Proof: Let $G,\phi:[a,b]\to \mathbb{R}$ be bounded and Riemann integrable over $[a,b]$ and $G(x)$ be decreasing. It is obvious that it suffices to prove that there exists $\xi ,\eta \in [a,b]$ s.t.:

$\int_a^b \phi G =G(a^+)\int_a^\xi \phi =G(a)\int_a^\eta \phi$

for nonnegative $G(x)$, because if $G(x)$ takes both positive and negative values, then $G(x)-G(b^-)$ and $G(x)-G(b)$ are nonnegative (the former is negative in only $b$, but a point is negligible w.r.t. integration).

Set:

$l_k:=\inf_{[x_k,x_{k+1}]} \phi,\ L_k :=\sup_{[x_k,x_{k+1}]} \phi$

$m_k:=\inf_{[x_k,x_{k+1}]} G,\ M_k :=\sup_{[x_k,x_{k+1}]} G$

and note that the range of $\phi(x) G(x)\Big|_{[x_k,x_{k+1}]}$ is $\subseteq [\min \{ l_k m_k,l_k M_k\}, \max \{ L_k m_k, L_k M_k\}]=:I_k$. Let $D=\{a=x_0<x_1<\ldots <x_n<x_{n+1}=b \}$ be a partition of $[a,b]$ and write the Riemann sum:

$\sigma_D (\lambda_0\mu_0,\ldots ,\lambda_n \mu_n) :=\sum_{k=0}^n \lambda_k \mu_k (x_{k+1}-x_k)$,

where $\lambda_k\in [l_k,L_k],\ \mu_k \in [m_k, M_k]$ (so that $\lambda_k\mu_k \in I_k$): it is well known that $\sigma_D(\lambda_k\mu_k) \to \int_a^b \phi G$ when the diameter of $D$ shrinks to $0$ independently on how we choose $\lambda_k, \mu_k$.

Now set $\Phi (x):=\int_a^x \phi$ and choose $\lambda_k$ s.t. $\lambda_k (x_{k+1}-x_k)=\int_{x_k}^{x_{k+1}}\phi =\Phi(x_{k+1}) -\Phi (x_k)$ (which is possible for the first m.v.t.): therefore the Riemann sum rewrites:

$\sigma_D(\lambda_k\mu_k)=\sum_{k=0}^n \mu_k [\Phi (x_{k+1})-\Phi (x_k)] = \sum_{k=0}^{n-1} (\mu_k -\mu_{k+1})\Phi (x_{k+1}) + \mu_{n} \Phi (x_{n+1})$.

$\Phi(x)$ is a bounded function in $[a,b]$ (for $\phi$ is), and the differences $\mu_-\mu_{k+1}$ are nonnegative (because $G(x)$ decreases one has $m_k\geq M_{k+1}$, and $\mu_k \in [m_k,M_k], \mu_{k+1}\in [m_{k+1},M_{k+1}]$), therefore:

(*) $p\mu_0 \leq \sigma_D(\lambda_k \mu_k)\leq P\mu_0$,

where $p:=\inf_{[a,b]} \Phi$ and $P:=\sup_{[a,b]} \Phi$.
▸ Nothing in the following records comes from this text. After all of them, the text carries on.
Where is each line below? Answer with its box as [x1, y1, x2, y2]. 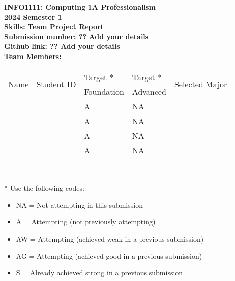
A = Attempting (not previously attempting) [16, 216, 156, 227]
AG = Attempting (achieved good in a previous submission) [16, 250, 202, 261]
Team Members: [4, 50, 62, 61]
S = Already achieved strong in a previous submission [16, 267, 183, 278]
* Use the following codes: [4, 183, 84, 193]
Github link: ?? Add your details [4, 41, 120, 51]
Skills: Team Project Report [4, 21, 104, 32]
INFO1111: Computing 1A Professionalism [4, 2, 156, 12]

Now it is clear that in (*) one can choose $\mu_0$ arbitrarily: in particular, one can choose $\mu_0=G(a^+)$ or $\mu_0=G(a)$, and in each case, one gets an uniform bound (w.r.t. $D$) for $\sigma_D(\lambda_k,\mu_k)$.

Finally, letting the diameter of $D$ tend to $0^+$, one has:

$p\mu_0\leq \int_a^b\phi G \leq P\mu_0$,

hence applying the first m.v.t. to the continuous function $\Phi(x)$ one has the claim, with two different point $\xi,\eta$ (in general) depending on the choice of $\mu_0$.